For all the talk of the impending upending of the Roman Curia, it's been easy to lose sight of the fact that B16 has already started to tinker with his Diplomatic Corps.

Last week, I reported the appointment of an American religious, Michael Blume, S.V.D., as nuncio to Benin and Togo. What made the appointment unique (and caused even more tumult in an already-antsy San Damaso) is that Blume is not a graduate of the Pontifical Ecclesiastical Academy, the de rigeur training ground of papal diplomats since before the time of Jesus.

At the weekend, Archbishop Giuseppe DeAndrea -- a naturalized American incardinated into the diocese of Greensburg, in Western Pennsylvania -- retired as nuncio in the Arabian Peninsula four months after his 75th birthday. To succeed him, the Pope named Bishop Mounged El-Hachem, a Maronite diocesan bishop stationed in Lebanon who was the Secretariat of State's resident point-man on the Arab world for 17 years.

Talk about respecting the delicacies of the local situation.

As with the Blume appointment, we can see the roots of a new trend: diplomatic postings being given to prelates with first-hand experience in the places to which they're sent. This turns on its head the previous State convention that the nuncio should be an unblemished arbiter free from prior connections with the place which would affect his objectivity.

Since John XXIII, a consistent thread of a new Pope's efforts to remake the Corps (and, ergo, the local churches) in his own image has been the quick dispatch of a person of his own tastes to head the mission to the United States... I don't think anyone here needs reminding of Archbishop Jadot's rapid ouster by JP....

This precedent is a well-timed one for the outset of the Ratzinger pontificate. Last January, the current nuncio to Washington, Archbishop Gabriel Montalvo, reached the retirement age of 75. After arriving from the friendly confines of the Academy, where he was president (in succession to Justin Rigali, himself), it became Montalvo's lot to preside over the fallout of the abuse scandals -- and the resulting exponential increase in background checks which led to a severe thinning of the pool of potential future American bishops. Between the selection vetting and the simultaneous increase in the number of appeals on matters of abuse-related administration going over to Rome via diplomatic pouch from his office, by no means has it been easy work. The nuncio's passage was eased with the promotion of one of his cherished staffers, Sal Matano, to the bishopric of Burlington earlier in the year.

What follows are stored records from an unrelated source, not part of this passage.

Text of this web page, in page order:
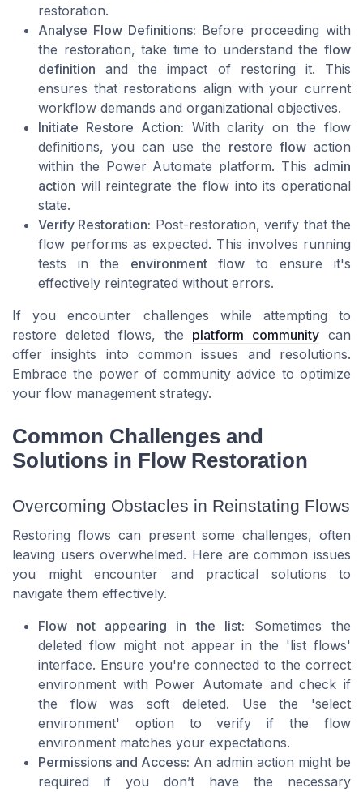
restoration.
Analyse Flow Definitions: Before proceeding with
the restoration, take time to understand the flow
definition and the impact of restoring it. This
ensures that restorations align with your current
workflow demands and organizational objectives.
Initiate Restore Action: With clarity on the flow
definitions, you can use the restore flowaction
within the Power Automate platform. This admin
action will reintegrate the flow into its operational
state.
Verify Restoration: Post-restoration, verify that the
flow performs as expected. This involves running
tests in the environment flow to ensure it's
effectively reintegrated without errors.
If you encounter challenges while attempting to
restore deleted flows, the platform community can
offer insights into common issues and resolutions.
Embrace the power of community advice to optimize
your flow management strategy.
Common Challenges and
Solutions in Flow Restoration
Overcoming Obstacles in Reinstating Flows
Restoring flows can present some challenges, often
leaving users overwhelmed. Here are common issues
you might encounter and practical solutions to
navigate them effectively.
Flow not appearing in the list: Sometimes the
deleted flow might not appear in the 'list flows'
interface. Ensure you're connected to the correct
environment with Power Automate and check if
the flow was soft deleted. Use the 'select
environment' option to verify if the flow
environment matches your expectations.
Permissions and Access: An admin action might be
required if you don’t have the necessary
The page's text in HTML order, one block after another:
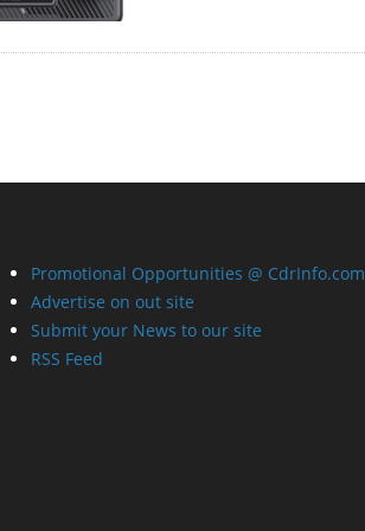
Promotional Opportunities @ CdrInfo.com
Advertise on out site
Submit your News to our site
RSS Feed
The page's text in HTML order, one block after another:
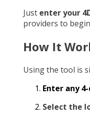
Just enter your
providers to
How It
Using the tool is
Enter any
Select the
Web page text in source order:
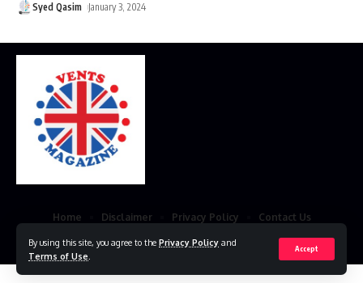
By using this site, you agree to the Privacy Policy and
Terms of Use
Accept
Syed Qasim January 3, 2024
© 2023 VestsMagazine.co.uk. All Rights Reserved
Home Disclaimer Privacy Policy Contact Us
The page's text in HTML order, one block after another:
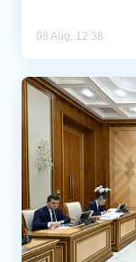
08 Aug, 12:38
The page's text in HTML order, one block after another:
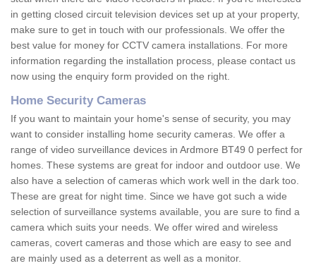
in getting closed circuit television devices set up at your property,
make sure to get in touch with our professionals. We offer the
best value for money for CCTV camera installations. For more
information regarding the installation process, please contact us
now using the enquiry form provided on the right.
Home Security Cameras
If you want to maintain your home's sense of security, you may
want to consider installing home security cameras. We offer a
range of video surveillance devices in Ardmore BT49 0 perfect for
homes. These systems are great for indoor and outdoor use. We
also have a selection of cameras which work well in the dark too.
These are great for night time. Since we have got such a wide
selection of surveillance systems available, you are sure to find a
camera which suits your needs. We offer wired and wireless
cameras, covert cameras and those which are easy to see and
are mainly used as a deterrent as well as a monitor.
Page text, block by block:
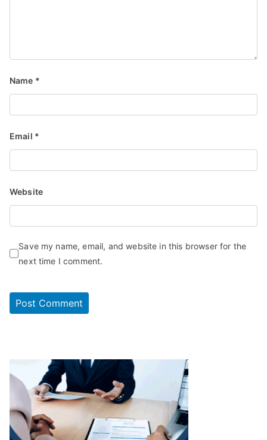
Name *
Email *
Website
Save my name, email, and website in this browser for the
next time I comment.
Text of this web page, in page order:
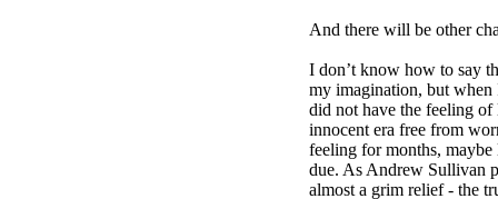
And there will be other
I don’t know how to say
my imagination, but
did not have the feeling
innocent era free from
feeling for months,
due. As Andrew Sullivan
almost a grim relief - the
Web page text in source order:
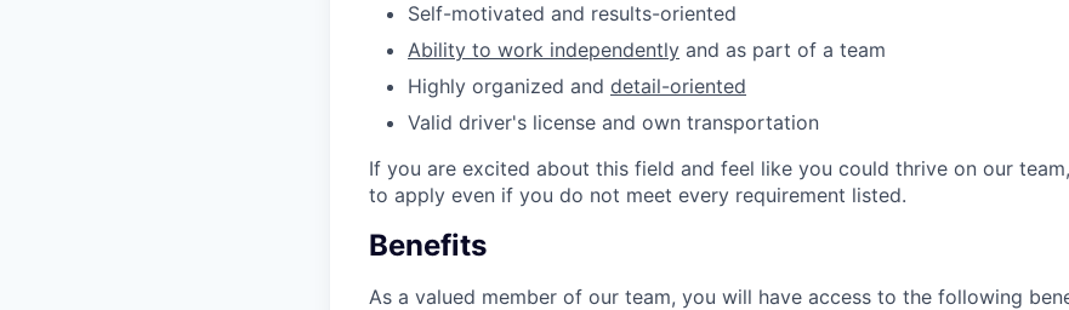
Self-motivated and results-oriented
Ability to work independently and as part of a team
Highly organized and detail-oriented
Valid driver's license and own transportation
If you are excited about this field and feel like you could thrive on our
to apply even if you do not meet every requirement listed.
Benefits
As a valued member of our team, you will have access to the following
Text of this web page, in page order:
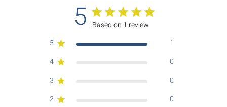
5 Based on 1 review
5 1
4 0
3 0
2 0

More than any appointment to any American see, who gets the nice house on Massachussetts Avenue is the crucial question for the post-scandal US church, because he's the guy who picks those magic three names that get winnowed down to the one who becomes the bishop of (place name here). The nuncio runs the first half of the selection process, and the way his report sways is the way the Congregation for Bishops votes. Simple as that.

From 1893, when the apostolic delegation was established, every representative of the Holy See to the US was Italian, until Jean Jadot. Every one eventually became a cardinal... until Jean Jadot. Montalvo has done more than enough hard work, remaking the mould of the American bishop in the process, that he doesn't deserve to be left in the cold of history, alone... with Jadot.

But as Nuntius Washington enters the transition phase, it's an open question as to whether, for the first time, a native son of America will return to these shores bearing presentation credentials not from Pennsylvania Avenue, but from S. Pietro.